Studio album by Australian band X
- Released: 1985
- Recorded: March 1985
- Studio: Richmond Recorders
- Genre: Rock, punk
- Label: Major (1985 release) Aztec Music (2007 reissue)
- Producer: Lobby Loyde

Australian band X chronology
| X-Aspirations (1979) | At Home with You (1985) | And More (1989) |

= At Home with You =

At Home with You is the second studio album from Australian rock band X. It was produced by Lobby Loyde; whereas the band's first album was reputedly recorded in five hours, the second was completed in five days.

==Details==

Between this and its first album X-Aspirations the group had broken up; mainstays Steve Lucas and Ian Rilen had played with Harold Holt and the Sharks and The Feel, and Sardine v respectively. Lucas and Rilen and Steve Cafiero regrouped as X in late 1984.

X was managed by Sydney-based manager Nick Chance of Chance Management between 1984 and 1986 after he was approached by Ian Rilen to do so, and agreed. Steve Cafiero played his last show with X at the North Sydney Leagues Club on 2 December 1984.

X was on a tour and heading to Melbourne, 2 days after the last show it transpired for Cafiero when he broke the news.

The Melbourne shows were at The Club 5 Dec; La Trobe Uni. 6 Dec; Prince of Wales Hotel 7 Dec; and Eureka Hotel 8 Dec. Cathy was recommended by booking agent Gerard Schlaghecke at Premier Artists in Melbourne, after a call from Nick on 3 Dec advising Cafiero had left the band, and asking Gerard if he knew a Melbourne-based replacement. He recommended Cathy, knowing her to be fan of X and that she knew the songs. Cathy agreed to do the shows on 2 days notice and a rehearsal studio was booked for the evening of 4 Dec in Melbourne on arrival of Ian, Steve and Nick. Ian's bass was so loud at that first rehearsal, Nick recalls sitting in the rental car below and hearing nothing but the bass with the reverberations felt in the car. X were rehearsing in a three-story double brick building on the third floor.

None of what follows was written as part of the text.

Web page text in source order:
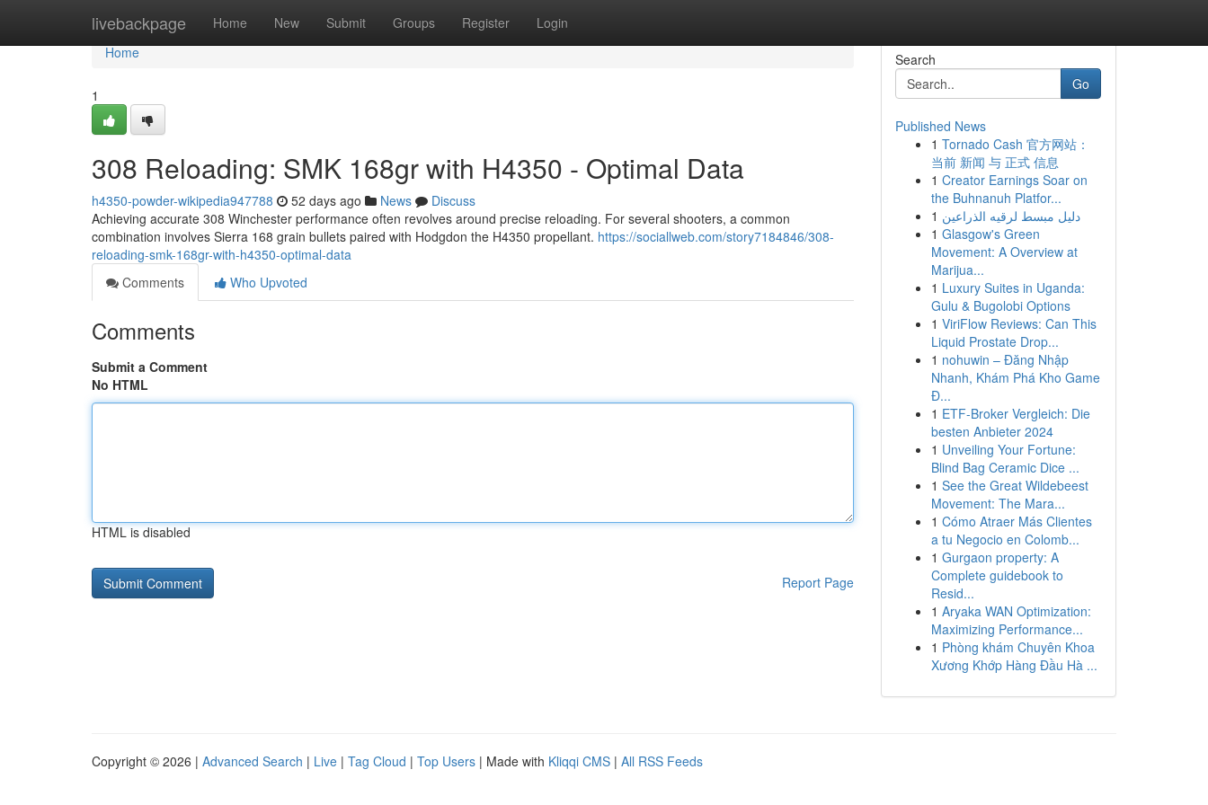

During the 2nd rehearsal Nick organised by requesting an extended soundcheck at The Club 5 Dec, Cathy began playing the drum pattern for 'You Say That You Love Me'. Ian joined in with a bass line tune, and Steve added guitar. The song was written in about 10 mins. It was to go on the At Home With You album when it was recorded in March 1985. During that moment Steve and Ian, with Nick watching, all realised X had found a new drummer that was as good, if not better than Steve Cafiero.

Cathy played all the shows flawlessly and impressed everyone with her drumming style and ability. It was one of the things that made At Home With You the album it was. It would have been quite a different album, possibly not as good, if Cathy hadn't joined the band. She breathed new life into the band, and at the time when they needed it, still getting over the shock of Steve Cafieros's sudden departure after so many years as an original lineup member.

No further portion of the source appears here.